Task
Run through the records and show each line that includes the string "premium".

── Given information ──

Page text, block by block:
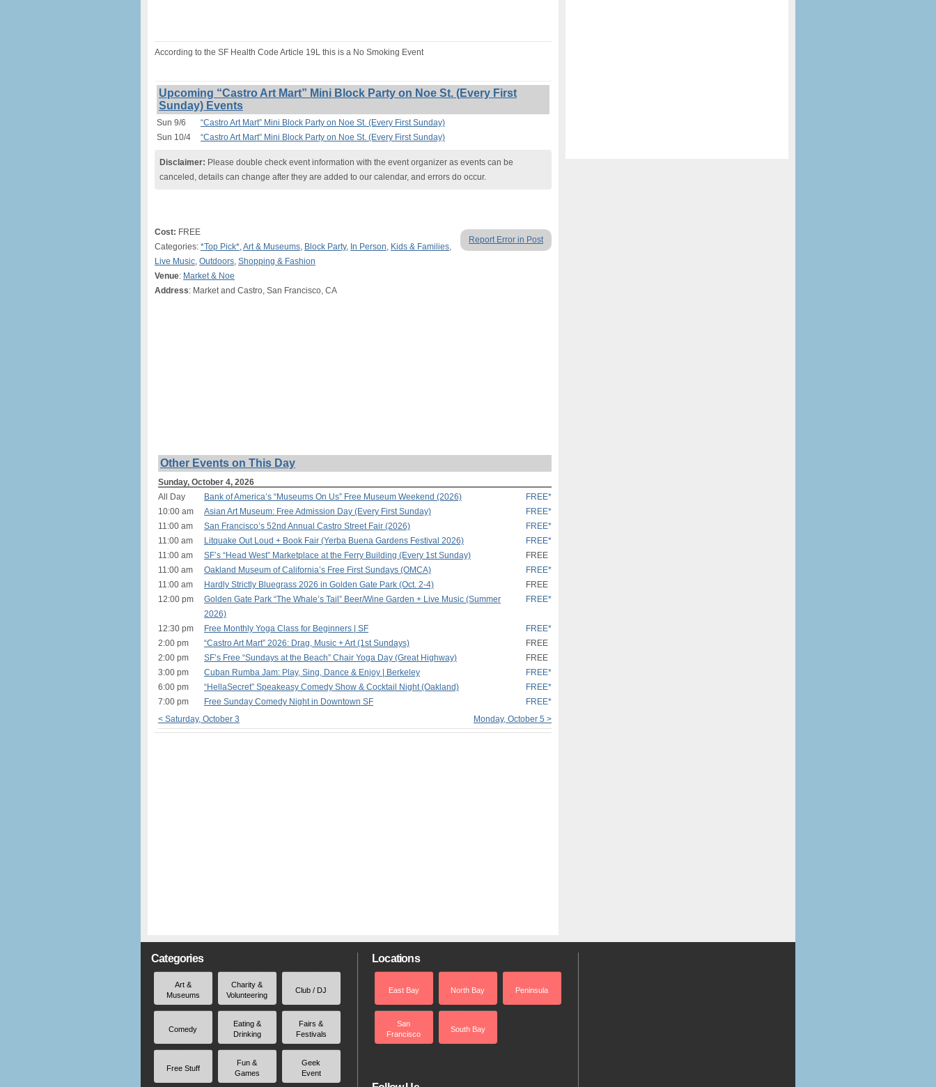
According to the SF Health Code Article 19L this is a No Smoking Event
Upcoming “Castro Art Mart” Mini Block Party on Noe St. (Every First
Sunday) Events
Sun 9/6
“Castro Art Mart” Mini Block Party on Noe St. (Every First Sunday)
Sun 10/4
“Castro Art Mart” Mini Block Party on Noe St. (Every First Sunday)
Disclaimer: Please double check event information with the event organizer as events can be
canceled, details can change after they are added to our calendar, and errors do occur.
Report Error in Post
Cost: FREE
Categories: *Top Pick*,Art & Museums, Block Party, In Person, Kids & Families,
Live Music, Outdoors, Shopping & Fashion
Venue: Market & Noe
Address: Market and Castro, San Francisco, CA
Other Events on This Day
Sunday, October 4, 2026
All Day Bank of America’s “Museums On Us” Free Museum Weekend (2026)
FREE*
10:00 am
Asian Art Museum: Free Admission Day (Every First Sunday)
FREE*
11:00 am
San Francisco’s 52nd Annual Castro Street Fair (2026)
FREE*
11:00 am
Litquake Out Loud + Book Fair (Yerba Buena Gardens Festival 2026)
FREE*
11:00 am
SF’s “Head West” Marketplace at the Ferry Building (Every 1st Sunday)
FREE
11:00 am
Oakland Museum of California’s Free First Sundays (OMCA)
FREE*
11:00 am
Hardly Strictly Bluegrass 2026 in Golden Gate Park (Oct. 2-4)
FREE
12:00 pm
Golden Gate Park “The Whale’s Tail” Beer/Wine Garden + Live Music (Summer
2026)
FREE*
12:30 pm Free Monthly Yoga Class for Beginners | SF
FREE*
2:00 pm
“Castro Art Mart” 2026: Drag, Music + Art (1st Sundays)
FREE
2:00 pm
SF’s Free “Sundays at the Beach” Chair Yoga Day (Great Highway)
FREE
3:00 pm
Cuban Rumba Jam: Play, Sing, Dance & Enjoy | Berkeley
FREE*
6:00 pm
“HellaSecret” Speakeasy Comedy Show & Cocktail Night (Oakland)
FREE*
7:00 pm
Free Sunday Comedy Night in Downtown SF
FREE*
< Saturday, October 3
Monday, October 5 >
Categories
Art &
Museums
Charity &
Volunteering
Club / DJ
Comedy
Eating &
Drinking
Fairs &
Festivals
Free Stuff
Fun &
Games
Geek
Event
Locations
East Bay North Bay Peninsula
San
Francisco
South Bay
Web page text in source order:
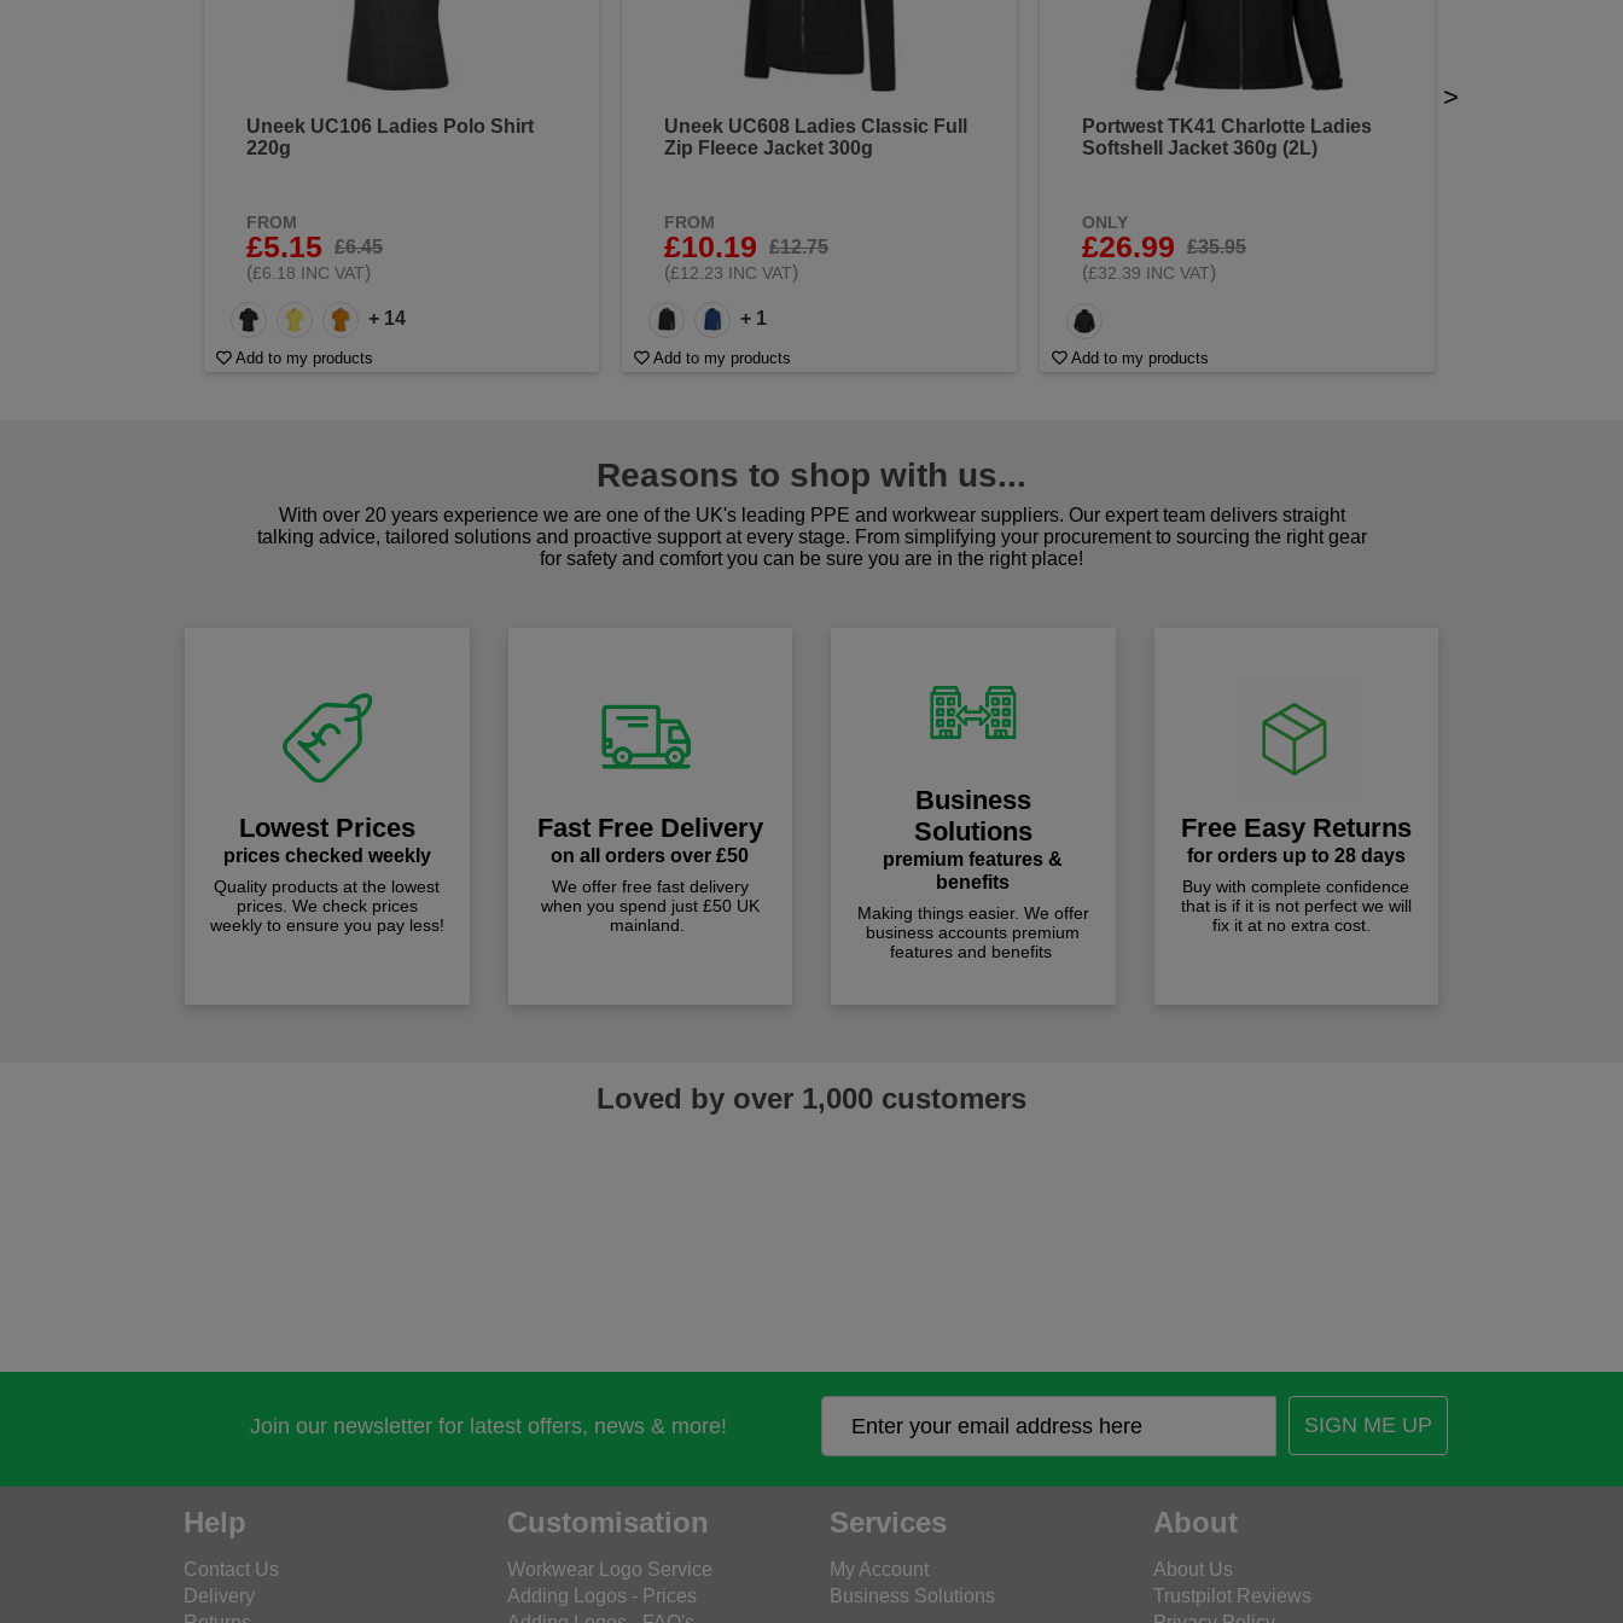
Uneek UC106 Ladies Polo Shirt
220g
FROM
£5.15
£6.45
(£6.18 INC VAT)
+ 14
Add to my products
Uneek UC608 Ladies Classic Full
Zip Fleece Jacket 300g
FROM
£10.19
£12.75
(£12.23 INC VAT)
+ 1
Add to my products
Portwest TK41 Charlotte Ladies
Softshell Jacket 360g (2L)
ONLY
£26.99
£35.95
(£32.39 INC VAT)
Add to my products
>
Reasons to shop with us...
With over 20 years experience we are one of the UK's leading PPE and workwear suppliers. Our expert team delivers straight
talking advice, tailored solutions and proactive support at every stage. From simplifying your procurement to sourcing the right gear
for safety and comfort you can be sure you are in the right place!
Lowest Prices
prices checked weekly
Quality products at the lowest
prices. We check prices
weekly to ensure you pay less!
Fast Free Delivery
on all orders over £50
We offer free fast delivery
when you spend just £50 UK
mainland.
Business
Solutions
premium features &
benefits
Making things easier. We offer
business accounts premium
features and benefits
Free Easy Returns
for orders up to 28 days
Buy with complete confidence
that is if it is not perfect we will
fix it at no extra cost.
Loved by over 1,000 customers
Join our newsletter for latest offers, news & more! SIGN ME UP
Help
Contact Us
Delivery
Customisation
Workwear Logo Service
Adding Logos - Prices
Services
My Account
Business Solutions
About
About Us
Trustpilot Reviews

───

Response to the exercise
premium features &
business accounts premium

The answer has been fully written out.